Schule: 22 Prozent der Frauen zwischen 25 und 30 haben den Hauptschulabschluss. Der Männeranteil liegt bei 28,2 Prozent. Beim Mittleren Schulabschluss ist das Verhältnis 34,1 zu 30,9 Prozent. Die Hochschulreife haben 39,6 Prozent der Frauen und 36,7 Prozent der Männer. (laut Hans-Böckler-Stiftung 2005)

■ Beruf: 31 Prozent der Führungskräfte sind weiblich. Im Topmanagement finden sich 11 Prozent Frauen, Vorstände sind zu 2,5 und deren Vorsitzende zu 0,5 Prozent weiblich. (laut IGM 2009) CK

VON CAROLIN KÜTER

Ein Drittel der Führungskräfte in Deutschland ist weiblich. Keine schlechte Bilanz, könnte man meinen. Ein genauerer Blick auf die Geschlechterverhältnisse lässt die Euphorie schnell abklingen. Denn nur 0,5 Prozent der Vorstandsvorsitze in Deutschland sind von Frauen besetzt. Eigentlich unerklärlich, vergleicht man diese Zahlen mit dem Verhältnis von männlichen und weiblichen Schul- und HochschulabsolventInnen. Bei der Bildung haben Frauen sogar einen leichten Vorsprung. Auf dem Weg zur erfolgreichen Berufsausbildung oder zum Universitätsdiplom scheinen Hindernisse wie soziale Ungleichheiten und Geschlechterdifferenzen erfolgreich überwunden. Doch woher weht der Karrierekillerwind?
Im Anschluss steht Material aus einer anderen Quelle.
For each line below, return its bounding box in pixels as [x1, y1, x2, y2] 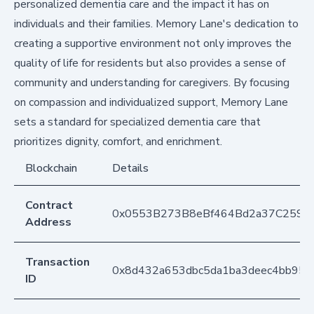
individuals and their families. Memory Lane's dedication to [14, 15, 299, 32]
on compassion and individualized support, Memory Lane [14, 94, 288, 110]
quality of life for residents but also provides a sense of [14, 55, 285, 71]
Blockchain [25, 160, 77, 176]
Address [25, 214, 71, 230]
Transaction [25, 254, 90, 270]
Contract [25, 197, 73, 213]
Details [112, 160, 149, 176]
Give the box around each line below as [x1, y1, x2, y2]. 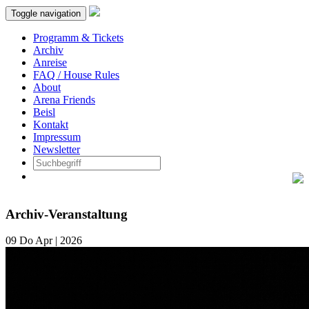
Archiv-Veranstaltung [6, 206, 128, 221]
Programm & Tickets [33, 32, 123, 43]
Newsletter [33, 143, 80, 155]
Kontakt [33, 119, 68, 130]
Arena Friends [33, 94, 95, 106]
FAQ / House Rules [33, 69, 119, 81]
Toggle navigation [11, 8, 81, 19]
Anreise [33, 57, 67, 68]
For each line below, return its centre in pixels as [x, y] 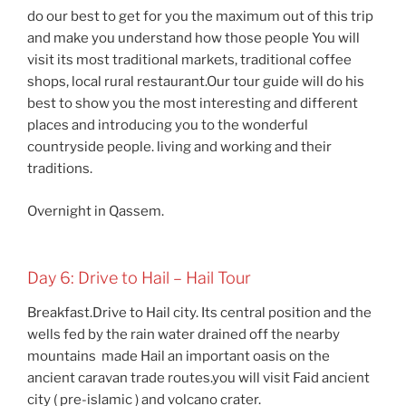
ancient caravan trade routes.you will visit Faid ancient [198, 377]
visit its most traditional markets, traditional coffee [189, 60]
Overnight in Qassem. [96, 211]
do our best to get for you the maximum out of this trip [200, 17]
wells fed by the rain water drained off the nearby [184, 334]
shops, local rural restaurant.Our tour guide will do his [196, 82]
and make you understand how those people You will [193, 39]
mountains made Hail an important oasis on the [179, 356]
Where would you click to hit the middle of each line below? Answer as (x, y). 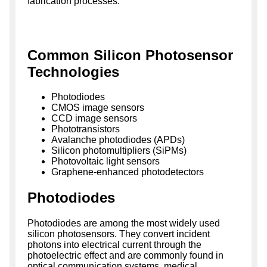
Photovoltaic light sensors (105, 162)
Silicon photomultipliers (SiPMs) (119, 151)
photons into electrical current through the (114, 245)
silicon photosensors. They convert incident (119, 234)
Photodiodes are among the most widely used (124, 223)
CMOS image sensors (98, 108)
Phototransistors (86, 129)
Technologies (73, 72)
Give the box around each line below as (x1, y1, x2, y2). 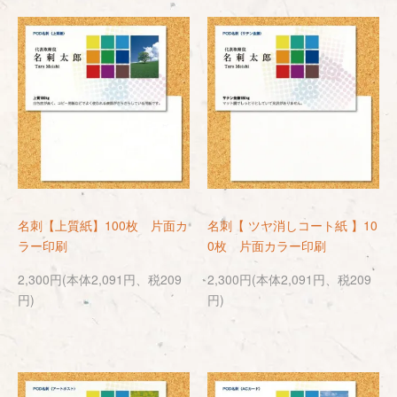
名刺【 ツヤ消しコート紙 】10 (207, 216, 378, 234)
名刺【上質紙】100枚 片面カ (18, 216, 188, 234)
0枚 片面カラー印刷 (207, 237, 326, 254)
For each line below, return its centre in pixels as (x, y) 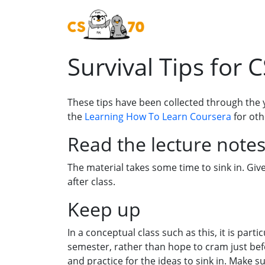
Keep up (104, 209)
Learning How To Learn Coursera (158, 117)
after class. (91, 182)
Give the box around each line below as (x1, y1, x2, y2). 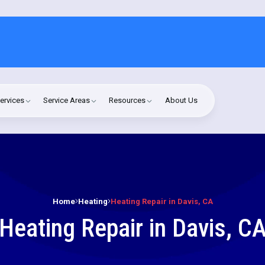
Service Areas (43, 96, 91, 105)
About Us (164, 96, 198, 105)
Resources (109, 96, 146, 105)
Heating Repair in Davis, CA (110, 196, 213, 206)
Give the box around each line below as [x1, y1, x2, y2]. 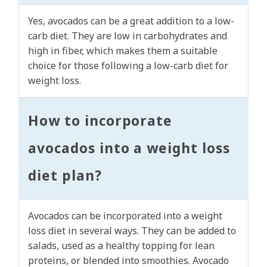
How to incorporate [28, 111, 173, 131]
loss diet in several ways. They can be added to [28, 224, 236, 238]
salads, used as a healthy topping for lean [28, 239, 215, 253]
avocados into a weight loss [28, 139, 230, 158]
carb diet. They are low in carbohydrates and [28, 29, 227, 43]
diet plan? [28, 166, 102, 185]
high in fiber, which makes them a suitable [28, 44, 218, 58]
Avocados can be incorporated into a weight [28, 209, 222, 223]
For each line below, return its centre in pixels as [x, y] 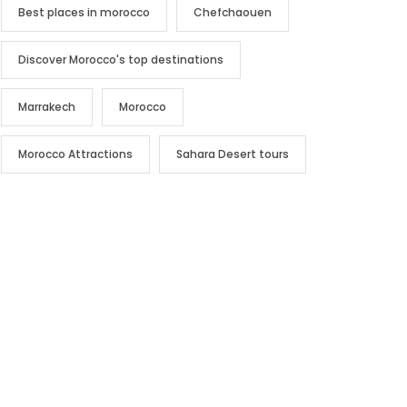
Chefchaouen [233, 13]
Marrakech [47, 107]
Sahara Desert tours [233, 154]
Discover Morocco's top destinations [121, 60]
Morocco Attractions [76, 154]
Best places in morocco [84, 13]
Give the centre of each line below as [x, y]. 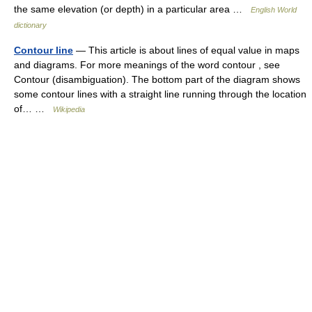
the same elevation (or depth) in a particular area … [132, 9]
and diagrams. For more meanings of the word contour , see [147, 65]
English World [274, 10]
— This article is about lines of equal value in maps [186, 50]
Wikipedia [69, 109]
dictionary [30, 25]
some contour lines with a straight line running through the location [160, 94]
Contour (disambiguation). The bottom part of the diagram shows [157, 79]
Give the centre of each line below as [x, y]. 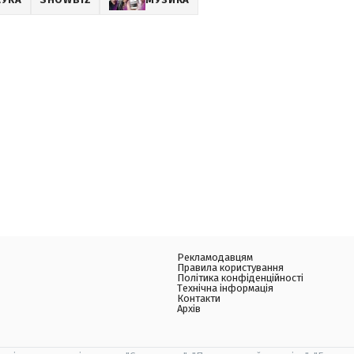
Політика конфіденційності [240, 278]
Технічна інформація [225, 288]
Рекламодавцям [215, 257]
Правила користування [230, 267]
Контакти [199, 298]
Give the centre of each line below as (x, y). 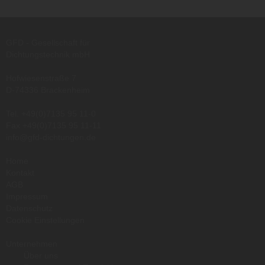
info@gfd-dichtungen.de (51, 137)
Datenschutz (29, 208)
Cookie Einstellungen (45, 220)
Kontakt (20, 172)
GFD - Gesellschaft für (48, 42)
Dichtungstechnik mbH (48, 54)
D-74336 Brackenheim (48, 90)
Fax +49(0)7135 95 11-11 (54, 125)
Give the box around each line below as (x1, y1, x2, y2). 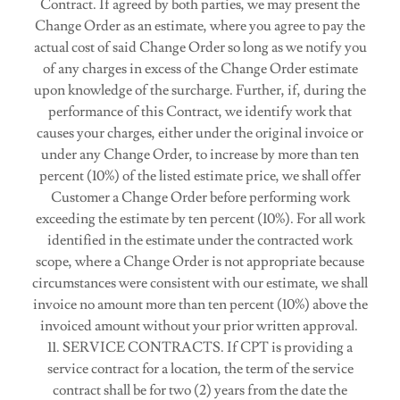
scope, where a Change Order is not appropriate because (36, 253, 364, 271)
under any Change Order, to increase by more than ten (41, 146, 359, 163)
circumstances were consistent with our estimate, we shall (32, 274, 368, 292)
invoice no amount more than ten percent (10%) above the (32, 296, 368, 313)
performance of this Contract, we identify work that (48, 103, 352, 121)
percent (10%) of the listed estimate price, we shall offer (39, 167, 361, 185)
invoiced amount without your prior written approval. (39, 317, 361, 335)
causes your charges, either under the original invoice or (37, 124, 363, 142)
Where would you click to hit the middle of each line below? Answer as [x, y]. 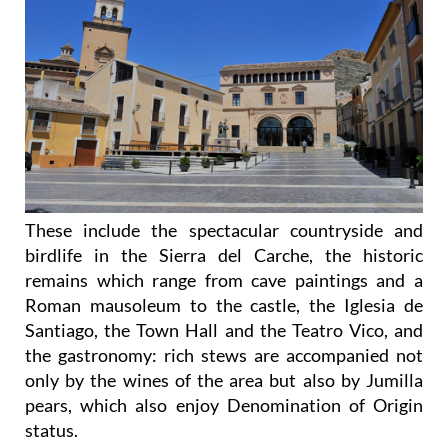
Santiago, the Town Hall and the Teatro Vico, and [224, 329]
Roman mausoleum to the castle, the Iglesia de [224, 304]
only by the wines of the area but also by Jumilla [224, 379]
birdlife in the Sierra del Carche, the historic [224, 254]
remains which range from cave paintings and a [224, 279]
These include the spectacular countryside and [224, 229]
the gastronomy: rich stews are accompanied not [224, 354]
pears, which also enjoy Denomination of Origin [224, 404]
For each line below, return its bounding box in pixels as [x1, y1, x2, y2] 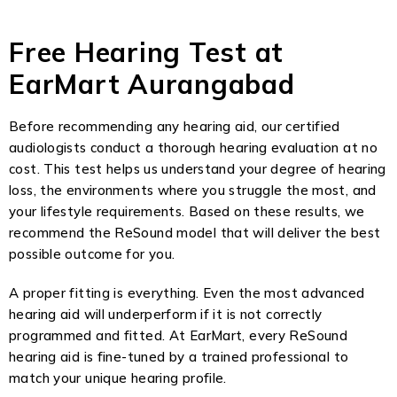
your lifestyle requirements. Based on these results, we [9, 203, 365, 220]
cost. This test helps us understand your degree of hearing [9, 160, 386, 177]
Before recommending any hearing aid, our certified [9, 118, 340, 135]
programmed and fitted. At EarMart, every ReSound [9, 327, 347, 344]
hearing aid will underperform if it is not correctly [9, 306, 323, 323]
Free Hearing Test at [9, 35, 284, 69]
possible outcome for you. [9, 245, 175, 262]
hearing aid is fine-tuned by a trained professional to [9, 348, 349, 365]
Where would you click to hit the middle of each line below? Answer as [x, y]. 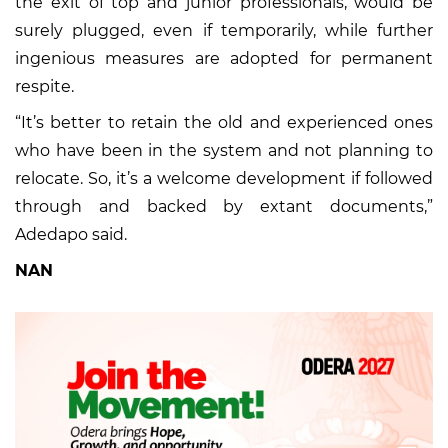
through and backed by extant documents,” [224, 207]
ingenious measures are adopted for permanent [224, 59]
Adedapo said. [71, 235]
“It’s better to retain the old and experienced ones [224, 123]
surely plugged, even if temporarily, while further [224, 31]
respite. [44, 87]
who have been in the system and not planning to [224, 151]
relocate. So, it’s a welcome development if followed [224, 179]
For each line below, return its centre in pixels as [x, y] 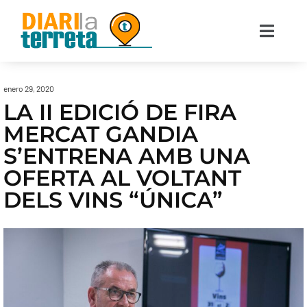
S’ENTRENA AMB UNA [127, 156]
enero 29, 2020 [29, 88]
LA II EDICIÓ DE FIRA [120, 112]
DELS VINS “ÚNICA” [113, 200]
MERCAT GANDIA [101, 134]
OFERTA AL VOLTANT [122, 178]
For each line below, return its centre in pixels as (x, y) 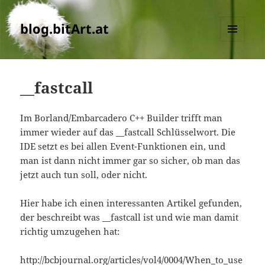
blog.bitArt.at (65, 29)
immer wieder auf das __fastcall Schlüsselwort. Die (128, 132)
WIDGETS (237, 66)
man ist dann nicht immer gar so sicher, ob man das (130, 161)
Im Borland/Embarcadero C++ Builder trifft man (122, 118)
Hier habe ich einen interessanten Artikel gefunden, (131, 203)
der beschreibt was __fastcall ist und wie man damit (130, 217)
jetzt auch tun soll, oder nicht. (84, 175)
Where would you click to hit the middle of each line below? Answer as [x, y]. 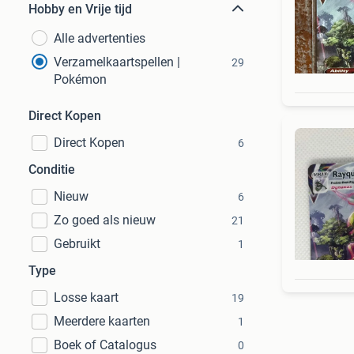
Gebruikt [77, 244]
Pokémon [80, 79]
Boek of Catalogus [105, 345]
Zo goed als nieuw [105, 220]
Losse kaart [86, 298]
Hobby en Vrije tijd [80, 9]
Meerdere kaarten [102, 321]
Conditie [52, 169]
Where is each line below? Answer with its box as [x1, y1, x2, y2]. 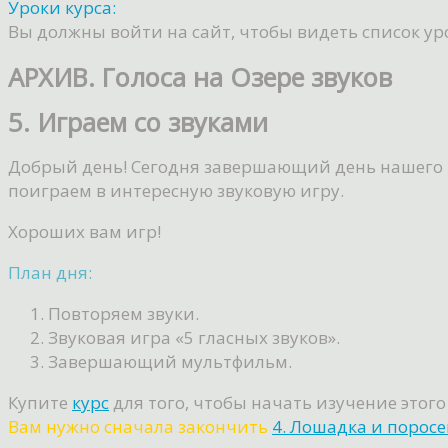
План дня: [8, 261, 92, 285]
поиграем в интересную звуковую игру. [8, 179, 344, 203]
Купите [8, 391, 72, 415]
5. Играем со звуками [8, 105, 268, 140]
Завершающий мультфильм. [48, 350, 292, 374]
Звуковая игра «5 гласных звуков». [48, 326, 340, 350]
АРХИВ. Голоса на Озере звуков [8, 60, 392, 95]
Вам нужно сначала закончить [8, 415, 272, 439]
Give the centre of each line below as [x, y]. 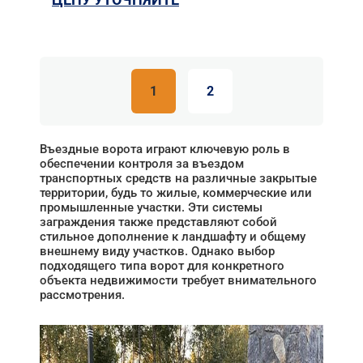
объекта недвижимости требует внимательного [178, 280]
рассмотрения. [82, 295]
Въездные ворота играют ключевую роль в [165, 149]
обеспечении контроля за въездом [142, 164]
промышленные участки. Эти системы [151, 207]
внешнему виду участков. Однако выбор [157, 251]
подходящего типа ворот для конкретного [162, 266]
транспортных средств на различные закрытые [178, 178]
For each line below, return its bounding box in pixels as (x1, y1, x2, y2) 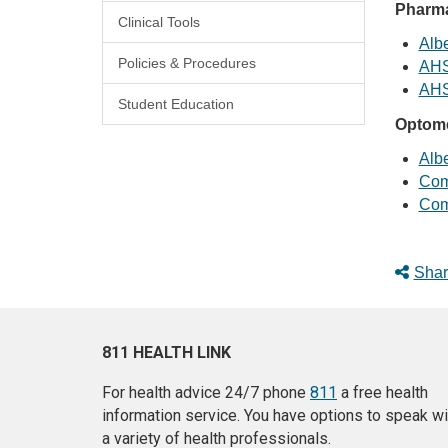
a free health (337, 383, 428, 403)
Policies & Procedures (118, 55, 256, 72)
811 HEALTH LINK (102, 343, 231, 363)
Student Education (118, 96, 234, 113)
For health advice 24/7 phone (102, 383, 310, 403)
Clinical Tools (118, 14, 200, 31)

Würden Zeugnisnoten über Erfolg entscheiden, 30 bis 40 Prozent der Führungskräfte wären weiblich

Frauen wählen Ausbildungsberufe, die tariflich geringer bewertet sind. Ein Prinzip, das sich in akademischen Berufsfeldern fortsetzt. Demnach ist die weibliche Selbstfalle leicht identifiziert: eine falsche Fächerwahl, die Frauen trotz guter Noten auf die hinteren Ränge verweist. Sind Frauen also selbst schuld, wenn sie sich in sogenannten Orchideenfächern ausruhen, sich hinter Heim und Herd verstecken, die Ellenbogen hängen lassen, um das Business-Kostüm nicht zu verknittern, und ihren männlichen Kollegen bescheiden den Vortritt gewähren?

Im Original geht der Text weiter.